With the balance of interests laid out (individuals concerned about confidentiality and discrimination, and insurers and employers concerned about adverse selection and fiscal liability), it will fall upon legislators and the courts to define the proper use of genetic information. Policy makers will have to confront an apparent discrepancy between the reality of genetic variability and the democratic ideal that all citizens are created equal. The information itself is not the problem. What matters is how the knowledge is used. Scientific advancements are not to blame. What science does is give society opportunities. What we have to do is look at these opportunities and then set up the constraints and the rules that will allow society to benefit in appropriate ways.
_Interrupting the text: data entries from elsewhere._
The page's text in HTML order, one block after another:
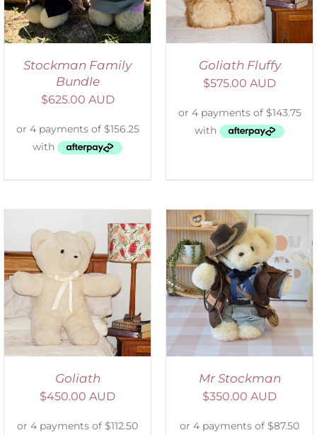
Stockman Family
Bundle
$625.00 AUD
Goliath Fluffy
$575.00 AUD
Goliath
$450.00 AUD
SELECT OPTIONS
DETAILS
Mr Stockman
$350.00 AUD
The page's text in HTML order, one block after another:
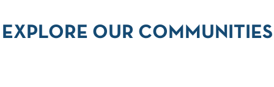
EXPLORE OUR COMMUNITIES
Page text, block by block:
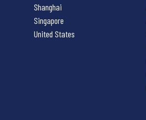
Shanghai
Singapore
United States
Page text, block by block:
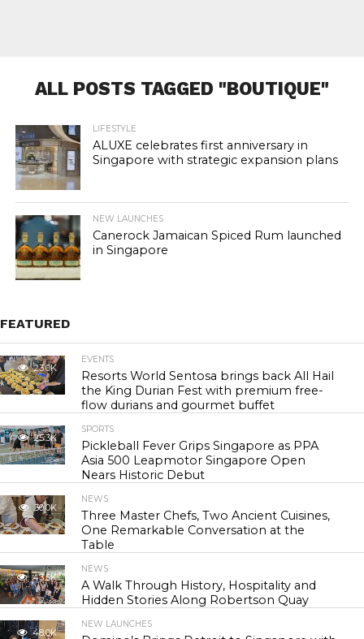
ALL POSTS TAGGED "BOUTIQUE"
LIFESTYLE
ALUXE celebrates first anniversary in
Singapore with strategic expansion plans
NEW LAUNCHES
Canerock Jamaican Spiced Rum launched
in Singapore
FEATURED
23.0K
EVENTS
Resorts World Sentosa brings back All Hail
the King Durian Fest with premium free-
flow durians and gourmet buffet
25.3K
SPORTS
Pickleball Fever Grips Singapore as PPA
Asia 500 Leapmotor Singapore Open
Nears Historic Debut
30.0K
NEWS
Three Master Chefs, Two Ancient Cuisines,
One Remarkable Conversation at the
Table
43.5K
NEWS
A Walk Through History, Hospitality and
Hidden Stories Along Robertson Quay
48.0K
NEW LAUNCHES
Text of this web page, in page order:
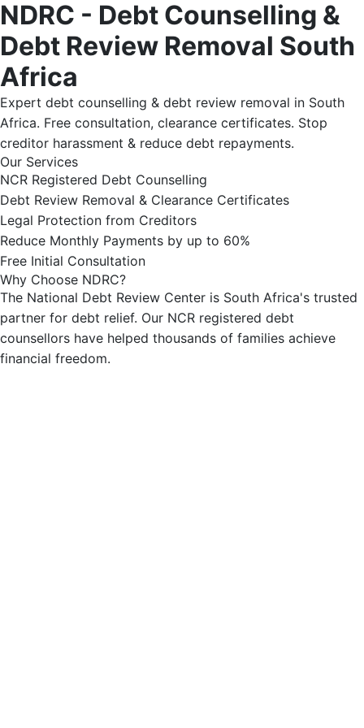
NDRC - Debt Counselling &
Debt Review Removal South
Africa
Expert debt counselling & debt review removal in South
Africa. Free consultation, clearance certificates. Stop
creditor harassment & reduce debt repayments.
Our Services
NCR Registered Debt Counselling
Debt Review Removal & Clearance Certificates
Legal Protection from Creditors
Reduce Monthly Payments by up to 60%
Free Initial Consultation
Why Choose NDRC?
The National Debt Review Center is South Africa's trusted
partner for debt relief. Our NCR registered debt
counsellors have helped thousands of families achieve
financial freedom.
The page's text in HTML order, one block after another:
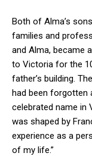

Without the proper constraints, the price of glimpsing one's medical future is high indeed. DNA profiling can be an extremely beneficial tool in the war against crime. However, when used for discriminatory purposes, this tool becomes a crime in itself. The ability to compare and contrast a person's genetic code with another should not be taken lightly, for with this great knowledge comes great responsibility. If not used wisely, this ability of the few... will develop into a disability for the many.